Damien Vandermeersch, un juge obstiné Le procès belge du génocide rwandais n'aurait pas eu lieu sans l'obstination du juge d'instruction Damien Vandermeersch, également à l'origine de l'intervention de la Belgique dans l'affaire Pinochet ou du mandat d'arrêt contre l'ex-chef de la diplomatie congolaise Abdoulaye Yerodia. Père de famille nombreuse, juriste compétent (il enseigne la procédure pénale) et homme indépendant, Damien Vandermeersch était spécialisé dans les enquêtes sur les abus sexuels contre les enfants quand il a été chargé d'instruire en 1995 une première plainte concernant le génocide rwandais.
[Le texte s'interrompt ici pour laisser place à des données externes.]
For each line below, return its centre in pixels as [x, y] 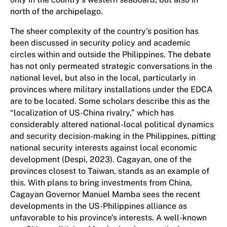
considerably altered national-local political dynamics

Dès 1996, il a inculpé trois des quatre accusés du procès d'assises qui s'ouvre mardi. Pendant quatre ans ensuite, il a tenu tête au parquet général bruxellois, peu enclin à donner son aval à un tel procès. Discret, peu attiré par les médias, cet homme de grande taille aux cheveux blonds frisés a inculpé d'autres présumés génocidaires, mais qui ont été réclamés ensuite par le Tribunal pénal international pour le Rwanda (TPIR). Par exemple le belge Georges Ruggiu, animateur de Radio-télévision libre des milles collines (RTLM, qui a propagé la haine), condamné à douze ans de prison par le TPIR le 1er juin 2000. Ou encore Théoneste Bagosora, considéré en tant qu'organisateur de la logistique des massacres comme le "cerveau" du génocide, dont la date du procès n'a pas encore été fixée. Mais au nom de la lutte contre l'impunité, Damien Vandermeersch n'en est pas resté là. Sur la base de sa contestation juridique de la décision de Londres de laisser rentrer au Chili Augusto Pinochet, la Belgique avait été le seul Etat en février 2000 à déposer un ultime recours devant la justice britannique.